Woods won his career Grand Slam when he was 24 and had played in only 15 majors. Nicklaus and Player had all four majors when they were in their 20s. Hogan and Sarazen got theirs before the modern version of the Grand Slam even came into existence.
In that context, the last player to pick up the third leg of the Grand Slam would have been Floyd when he won the 1986 U.S. Open at Shinnecock Hills. By then, he was 43 and not considered a favorite to add a claret jug to his collection.
Mickelson also is 43, though the dynamics are entirely different.
For starters, he believes he is playing some of the best golf of his career, and it’s hard to doubt him. Mickelson has won three times this year, including the Phoenix Open where he missed out on a 59 by the smallest or margins, and a win last week in the Scottish Open.
And the missing link is the U.S. Open, which Mickelson always thought would be the one major he could win. It hasn’t been from a lack of effort. Mickelson holds the U.S. Open record with six silver medals, the latest heartbreak coming only a month ago at Merion. He was poised to win until twice making bogey with a wedge in his hand.
Mickelson’s national championship has never meant more than it does now.
“I think that if I’m able to win the U.S. Open and complete the career Grand Slam, I think that’s the sign of the complete, great player,” he said. “And I’m a leg away. And it’s been a tough leg for me.”
He said that in such a way that the room erupted in laughter, with Mickelson leading the way. He is not afraid to make fun of his own shortcomings.
“I think there’s five players that have done that. And those five players are the greats of the game,” he said. “You look at them with a different light.”
The U.S. Open returns to Pinehurst No. 2 next year, a slightly different course that now features expanses of sandy waste area. It’s not quite the same as when Payne Stewart beat Mickelson by one shot with a par on the 18th hole. And don’t forget, Mickelson finished 12 shots out of the lead at Pinehurst in 2005.
True, he needs the U.S. Open to be looked upon in a different light, to join the greats of the game.
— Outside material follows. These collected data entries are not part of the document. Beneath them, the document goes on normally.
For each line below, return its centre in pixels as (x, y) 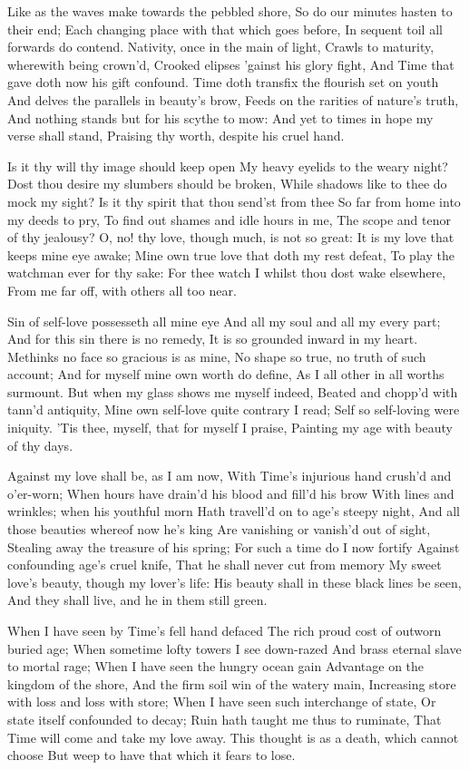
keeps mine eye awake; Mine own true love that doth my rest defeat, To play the (231, 254)
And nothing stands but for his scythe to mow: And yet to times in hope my (220, 117)
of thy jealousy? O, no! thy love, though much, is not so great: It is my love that (231, 237)
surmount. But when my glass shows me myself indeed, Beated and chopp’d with (233, 391)
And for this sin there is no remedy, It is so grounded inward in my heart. (213, 339)
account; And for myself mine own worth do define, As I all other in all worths (226, 374)
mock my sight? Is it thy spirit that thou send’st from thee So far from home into (234, 201)
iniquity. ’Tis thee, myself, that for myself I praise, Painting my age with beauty (230, 428)
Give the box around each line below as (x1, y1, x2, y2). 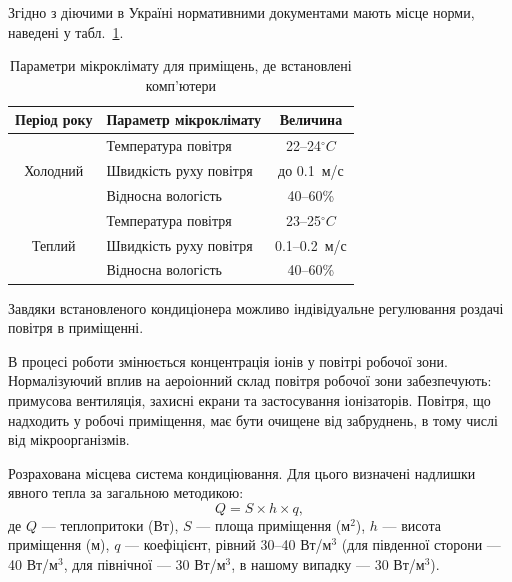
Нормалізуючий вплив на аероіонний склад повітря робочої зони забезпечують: (8, 370, 492, 391)
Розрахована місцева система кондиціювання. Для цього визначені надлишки (8, 462, 476, 483)
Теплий (31, 234, 76, 255)
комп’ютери (145, 74, 216, 95)
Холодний (24, 160, 84, 181)
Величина (279, 109, 343, 130)
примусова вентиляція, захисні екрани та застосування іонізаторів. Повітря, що (8, 389, 491, 410)
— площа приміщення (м (196, 514, 351, 535)
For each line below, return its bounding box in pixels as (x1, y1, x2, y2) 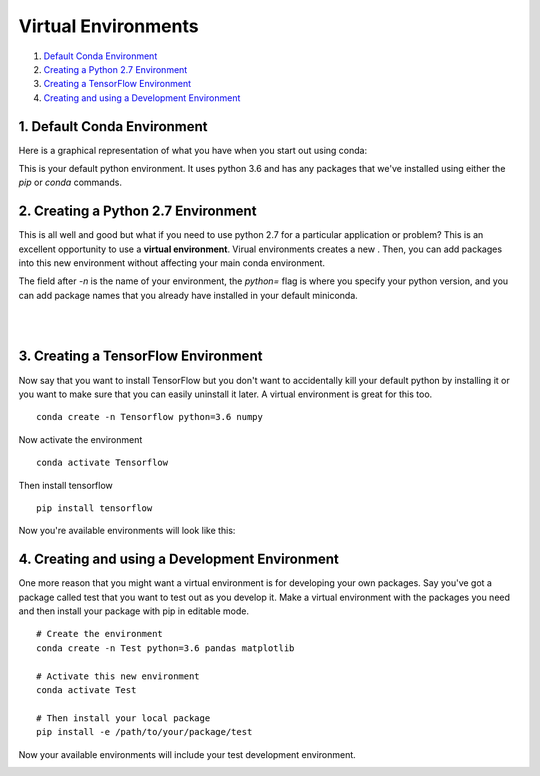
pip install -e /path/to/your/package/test (36, 726, 253, 738)
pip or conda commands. (18, 176, 122, 189)
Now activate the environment (18, 433, 143, 445)
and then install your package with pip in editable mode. (18, 605, 250, 617)
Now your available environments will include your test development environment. (18, 748, 357, 760)
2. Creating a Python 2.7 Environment (18, 203, 257, 220)
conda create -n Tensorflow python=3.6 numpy (36, 411, 264, 423)
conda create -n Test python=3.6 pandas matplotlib (36, 642, 295, 654)

But he does not need the U.S. Open to be looked upon as a complete player. The claret jug takes care of that.
Nick Faldo has one more major than Mickelson, winning the Masters and the British Open three times each. Faldo clearly was good enough to win the other two American majors — he lost in a playoff to Curtis Strange in the 1988 U.S. Open, and finished one shot out of a playoff in the 1993 PGA Championship — but he never did.
Seve Ballesteros won the Masters and British Open. Peter Thomson has five majors, all at the British Open.
Others with at least five majors never had the four modern majors at their full disposal — players like Walter Hagen, Harry Vardon, J.H. Taylor and James Braid. Bobby Jones created the Masters but, in effect, he was retired by then and golf’s greatest amateur was never eligible for the PGA Championship.
There’s something special about winning three majors, something grand about four.
Mickelson took care of the hard part with one of greatest closing rounds in a major at Muirfield. He is not done yet.